Rashin Wurie

Personal information
- Full name: Rashin Wurie
- Date of birth: 27 December 1972 (age 53)
- Place of birth: Freetown, Sierra Leone
- Height: 1.64 m (5 ft 5 in)
- Position: Midfielder

Youth career
- Freetown United

Senior career*
- Years: Team / Apps / (Gls)
- 1990–1993: Boom / 51 / (5)
- 1993–1997: Beerschot / 75 / (9)
- 1997–1999: Mons / 22 / (0)
- 1999: Pâturages / 12 / (2)
- 2000: Lok Altmark Stendal / 12 / (0)
- 2000–2001: Eintracht Braunschweig / 2 / (0)

International career
- 1994–2002: Sierra Leone

= Rashin Wurie =

Sierra Leonean footballer

Rashin Wurie (born 27 December 1972 in Freetown, Sierra Leone) is a former Sierra Leonean international footballer.

==Career==

Wurie spent most of his professional career in Belgium, where he played for K. Boom F.C. in the Belgian First Division and Belgian Second Division from 1990 until 1993, as well as K. Beerschot V.A.C. in the Second Division for the 1993–94 through 1996–97 seasons.
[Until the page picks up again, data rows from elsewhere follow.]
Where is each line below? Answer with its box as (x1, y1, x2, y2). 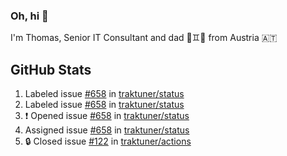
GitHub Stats (10, 61, 92, 78)
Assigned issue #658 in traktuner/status (24, 124, 190, 136)
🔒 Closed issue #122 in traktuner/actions (24, 135, 192, 148)
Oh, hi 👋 (10, 9, 49, 23)
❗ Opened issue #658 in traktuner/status (24, 110, 190, 122)
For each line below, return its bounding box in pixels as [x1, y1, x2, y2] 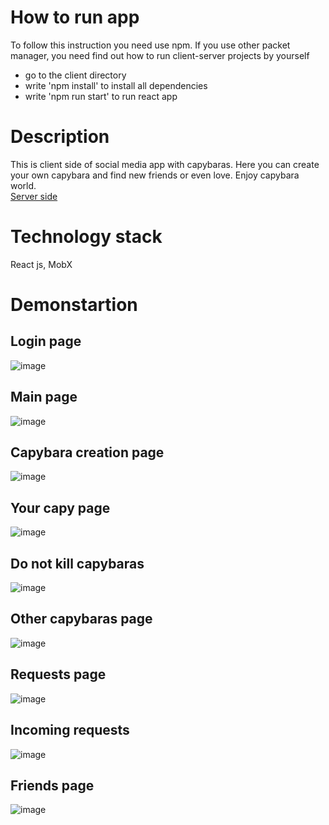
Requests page [10, 666, 107, 683]
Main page [10, 389, 78, 406]
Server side [10, 190, 58, 202]
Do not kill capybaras [10, 555, 145, 572]
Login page [10, 333, 82, 350]
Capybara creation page [10, 444, 165, 461]
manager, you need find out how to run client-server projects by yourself [10, 49, 310, 61]
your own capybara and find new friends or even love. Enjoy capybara [10, 169, 300, 181]
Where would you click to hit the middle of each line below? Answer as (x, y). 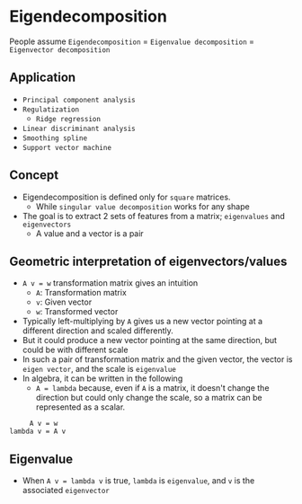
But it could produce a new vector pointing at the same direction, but (149, 340)
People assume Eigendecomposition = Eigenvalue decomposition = (132, 41)
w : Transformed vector (77, 312)
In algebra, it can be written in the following (102, 378)
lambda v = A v (38, 432)
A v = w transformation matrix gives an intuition (110, 283)
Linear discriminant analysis (79, 128)
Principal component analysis (79, 100)
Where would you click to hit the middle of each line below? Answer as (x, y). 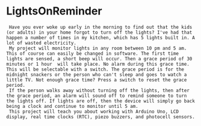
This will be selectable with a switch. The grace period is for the (95, 69)
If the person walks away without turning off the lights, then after (99, 90)
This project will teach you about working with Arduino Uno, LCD (94, 112)
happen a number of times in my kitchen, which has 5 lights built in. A (101, 37)
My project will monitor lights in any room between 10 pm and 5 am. (98, 48)
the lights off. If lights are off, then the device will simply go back (101, 101)
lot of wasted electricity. (42, 43)
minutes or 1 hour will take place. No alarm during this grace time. (98, 64)
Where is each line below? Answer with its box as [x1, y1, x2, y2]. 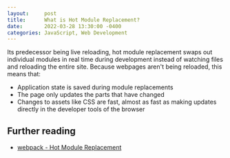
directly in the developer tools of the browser [17, 105, 145, 113]
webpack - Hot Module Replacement [17, 144, 122, 152]
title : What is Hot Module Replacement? [7, 16, 140, 23]
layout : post [7, 10, 57, 17]
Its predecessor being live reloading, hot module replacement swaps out [7, 48, 213, 56]
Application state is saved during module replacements [17, 83, 174, 91]
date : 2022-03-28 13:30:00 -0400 [7, 23, 122, 30]
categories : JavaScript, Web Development [7, 29, 128, 36]
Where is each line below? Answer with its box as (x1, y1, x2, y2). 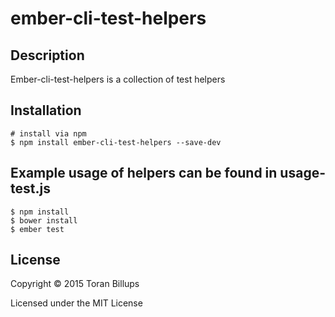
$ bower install (10, 215, 78, 226)
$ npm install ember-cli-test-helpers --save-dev (10, 137, 222, 147)
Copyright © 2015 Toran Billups (10, 278, 140, 290)
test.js (10, 180, 51, 197)
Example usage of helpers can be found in (10, 165, 278, 182)
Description (10, 47, 85, 64)
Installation (10, 102, 82, 119)
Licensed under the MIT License (10, 297, 143, 309)
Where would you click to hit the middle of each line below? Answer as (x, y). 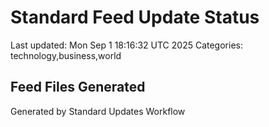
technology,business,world (66, 55)
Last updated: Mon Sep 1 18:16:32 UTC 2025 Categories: (126, 45)
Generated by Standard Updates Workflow (98, 111)
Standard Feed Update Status (135, 17)
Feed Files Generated (78, 87)
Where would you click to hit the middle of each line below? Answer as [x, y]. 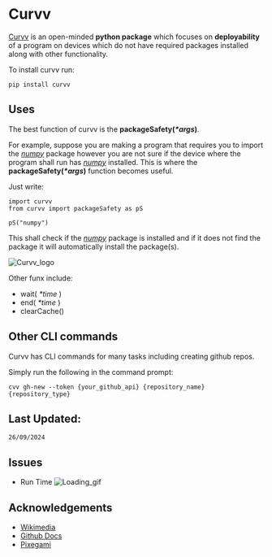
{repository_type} [39, 394]
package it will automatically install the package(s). [94, 246]
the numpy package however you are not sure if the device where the [125, 153]
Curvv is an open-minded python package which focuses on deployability [134, 37]
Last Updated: [45, 418]
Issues [26, 462]
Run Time [36, 482]
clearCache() [42, 311]
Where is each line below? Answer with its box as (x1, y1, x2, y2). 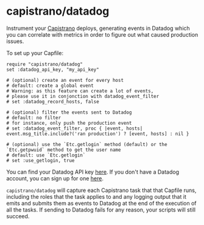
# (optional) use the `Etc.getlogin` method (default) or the (6, 141, 167, 147)
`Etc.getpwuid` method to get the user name (6, 147, 121, 153)
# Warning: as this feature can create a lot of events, (6, 87, 154, 94)
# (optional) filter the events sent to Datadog (6, 109, 132, 116)
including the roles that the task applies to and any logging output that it (6, 193, 187, 200)
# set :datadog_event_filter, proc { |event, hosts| (6, 125, 143, 131)
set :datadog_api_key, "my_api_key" (6, 66, 99, 73)
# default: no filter (6, 114, 62, 120)
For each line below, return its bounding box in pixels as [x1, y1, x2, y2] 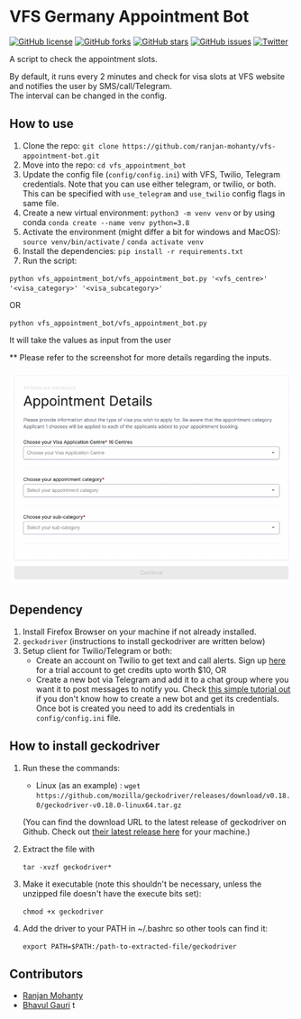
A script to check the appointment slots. [9, 53, 158, 64]
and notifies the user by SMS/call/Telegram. [9, 80, 173, 91]
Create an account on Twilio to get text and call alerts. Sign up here [35, 655, 287, 666]
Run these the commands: [22, 762, 120, 773]
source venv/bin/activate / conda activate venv [22, 236, 205, 247]
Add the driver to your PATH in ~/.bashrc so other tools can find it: [22, 923, 269, 933]
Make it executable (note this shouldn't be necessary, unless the [22, 878, 262, 889]
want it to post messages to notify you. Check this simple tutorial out [35, 683, 291, 695]
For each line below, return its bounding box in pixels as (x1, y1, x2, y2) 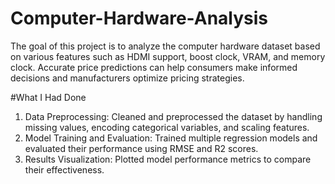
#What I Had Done (10, 91, 87, 103)
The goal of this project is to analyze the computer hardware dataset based (10, 40, 321, 52)
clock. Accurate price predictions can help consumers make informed (10, 61, 298, 73)
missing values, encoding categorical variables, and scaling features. (24, 121, 310, 133)
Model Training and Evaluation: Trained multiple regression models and (24, 132, 318, 144)
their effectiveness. (24, 163, 105, 176)
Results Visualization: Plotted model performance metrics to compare (24, 153, 312, 165)
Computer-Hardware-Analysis (10, 7, 269, 30)
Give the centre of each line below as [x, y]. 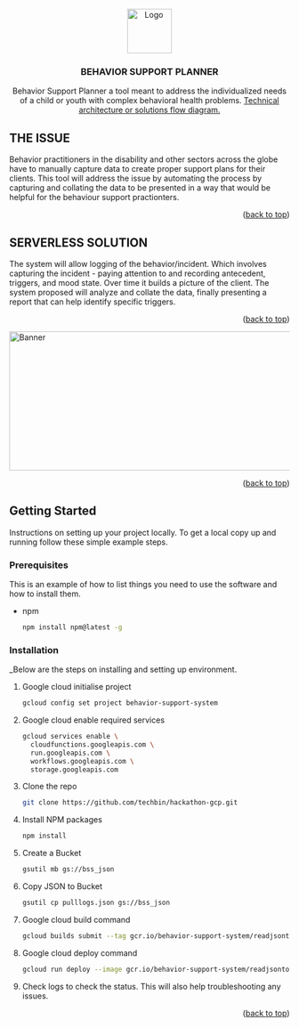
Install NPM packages [62, 820]
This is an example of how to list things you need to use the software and [143, 585]
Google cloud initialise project [77, 687]
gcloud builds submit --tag [74, 936]
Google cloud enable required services [93, 720]
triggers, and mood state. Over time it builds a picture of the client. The [139, 282]
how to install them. [45, 594]
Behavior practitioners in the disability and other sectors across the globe [144, 159]
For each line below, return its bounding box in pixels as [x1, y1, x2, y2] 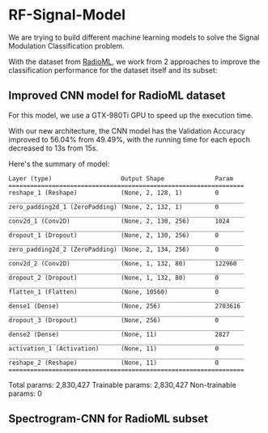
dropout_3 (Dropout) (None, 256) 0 [8, 316, 219, 325]
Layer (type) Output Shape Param [8, 174, 233, 183]
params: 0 [8, 388, 43, 398]
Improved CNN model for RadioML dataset [8, 89, 226, 103]
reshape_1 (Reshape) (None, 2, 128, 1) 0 [8, 189, 219, 197]
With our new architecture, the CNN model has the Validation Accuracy [8, 125, 245, 135]
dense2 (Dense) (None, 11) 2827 [8, 330, 230, 338]
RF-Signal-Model [8, 6, 126, 24]
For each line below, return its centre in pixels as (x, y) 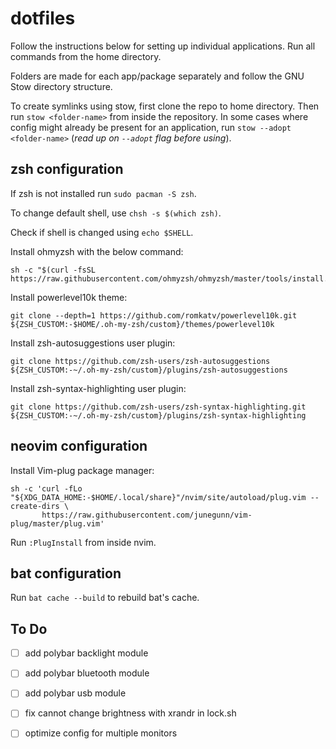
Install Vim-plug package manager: (82, 470)
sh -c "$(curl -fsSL (53, 270)
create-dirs (35, 506)
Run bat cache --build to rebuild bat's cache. (105, 598)
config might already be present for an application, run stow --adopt (151, 127)
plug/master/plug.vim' (57, 523)
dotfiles (43, 18)
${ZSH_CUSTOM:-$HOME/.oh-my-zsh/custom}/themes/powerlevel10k (142, 324)

He also had brief spells with Lok Altmark Stendal and Eintracht Braunschweig in the German Regionalliga.

==International career==

He was included in the Sierra Leone national team for the 1996 African Nations Cup in South Africa and also took part in Sierra Leone's 1998 FIFA World Cup qualification campaign. During his playing days for the Leone Stars (as Sierra Leone national football team is known), he was one of the most entertaining footballers in the national as well as one of the most popular players among the Sierra Leonean fans.